La carrera hacia los Óscar está más abierta que nunca después de la insólita 65 edición de los Globos de Oro que, además de austera y carente de estrellas, no dejó un claro vencedor entre los principales nominados.

Hollywood ya tiene la vista puesta en los ansiados Óscar aunque, en esta ocasión, la peculiar 65 edición de los Globos de Oro no haya dejado muy claro cuáles son las películas que dominarán la lista de nominaciones que la Academia de las Artes y las Ciencias Cinematográficas de EE.UU. dará a conocer el próximo 22 de enero.

Hasta entonces, todo son elucubraciones.

Especialmente porque, de los Globos de Oro de este año, víctimas de la huelga de los guionistas de cine y televisión que obligó a enlatarlos en formato de rueda de prensa, podría salir el guión de una película de enredo, pero no las claves para los premios más importantes de la industria cinematográfica.

En esta edición de los Globos de Oro, en la que los encargados de abrir los sobres no fueron actores de lujo sino presentadores de programas del corazón, ningún filme se llevó a casa más de un par de estatuillas.

La cinta inglesa "Atonement", de Joe Wright, que partía como la favorita con siete nominaciones y que ya se veía dominando también la lista de candidatos a los Óscar, defraudó al quedarse tan solo con dos, aunque una fuera el galardón más preciado de los Globos de Oro, el de mejor película dramática.

Falta ver ahora si la película, que también logró el de mejor banda sonora, resucita en la carrera hacia el Óscar, aunque el hecho de perder el resto de galardones a los que optaba -todos de primera línea- no puede jugar mucho a su favor.
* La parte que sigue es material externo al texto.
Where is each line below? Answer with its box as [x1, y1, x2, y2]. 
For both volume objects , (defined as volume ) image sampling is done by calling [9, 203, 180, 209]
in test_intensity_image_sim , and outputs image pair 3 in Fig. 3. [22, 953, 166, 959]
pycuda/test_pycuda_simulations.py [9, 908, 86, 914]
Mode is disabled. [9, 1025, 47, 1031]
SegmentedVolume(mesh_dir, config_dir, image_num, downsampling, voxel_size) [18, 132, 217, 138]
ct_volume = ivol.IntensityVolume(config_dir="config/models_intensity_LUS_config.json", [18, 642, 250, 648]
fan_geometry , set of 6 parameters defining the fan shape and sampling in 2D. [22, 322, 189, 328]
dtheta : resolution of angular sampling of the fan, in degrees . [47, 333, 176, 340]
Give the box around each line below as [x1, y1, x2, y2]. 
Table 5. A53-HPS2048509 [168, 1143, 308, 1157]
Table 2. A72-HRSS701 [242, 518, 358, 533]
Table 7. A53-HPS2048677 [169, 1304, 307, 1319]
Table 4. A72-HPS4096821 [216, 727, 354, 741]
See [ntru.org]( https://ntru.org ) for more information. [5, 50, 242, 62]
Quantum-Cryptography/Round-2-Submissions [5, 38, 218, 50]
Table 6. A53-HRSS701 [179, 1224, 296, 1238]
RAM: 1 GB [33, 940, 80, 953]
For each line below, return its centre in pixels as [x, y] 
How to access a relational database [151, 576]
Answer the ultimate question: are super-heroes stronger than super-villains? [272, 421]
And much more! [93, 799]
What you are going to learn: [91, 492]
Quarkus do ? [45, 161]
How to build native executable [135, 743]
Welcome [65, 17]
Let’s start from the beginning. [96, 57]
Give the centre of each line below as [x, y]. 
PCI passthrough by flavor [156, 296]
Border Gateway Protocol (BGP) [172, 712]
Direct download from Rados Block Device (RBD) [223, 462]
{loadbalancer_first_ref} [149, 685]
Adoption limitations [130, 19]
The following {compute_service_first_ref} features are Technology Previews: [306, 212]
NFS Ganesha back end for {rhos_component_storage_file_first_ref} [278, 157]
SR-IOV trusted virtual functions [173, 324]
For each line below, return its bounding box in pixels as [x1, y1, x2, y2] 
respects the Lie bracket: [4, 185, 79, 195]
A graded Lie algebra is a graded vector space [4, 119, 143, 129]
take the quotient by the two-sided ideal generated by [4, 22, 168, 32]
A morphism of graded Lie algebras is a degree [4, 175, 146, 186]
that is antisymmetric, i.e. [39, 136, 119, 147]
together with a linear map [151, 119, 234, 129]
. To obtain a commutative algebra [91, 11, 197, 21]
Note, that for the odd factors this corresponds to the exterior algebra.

Los filmes "No country for old men", de los hermanos Ethan y Joel Coen, y "The diving bell and the butterfly", de Julian Schnabel, recogieron algunos de esos importantes premios, como el de mejor guión original y mejor dirección, respectivamente.

La incógnita es saber si Schnabel, de quien no se había hablado en una lucha en la que parecían tener más que decir los hermanos Coen, Tim Burton, con "Sweeney Todd", o Ridley Scott con "American Gangster", es un firme candidato a estar en los Óscar, donde, como en los Globos, optaría al premio a mejor película extranjera.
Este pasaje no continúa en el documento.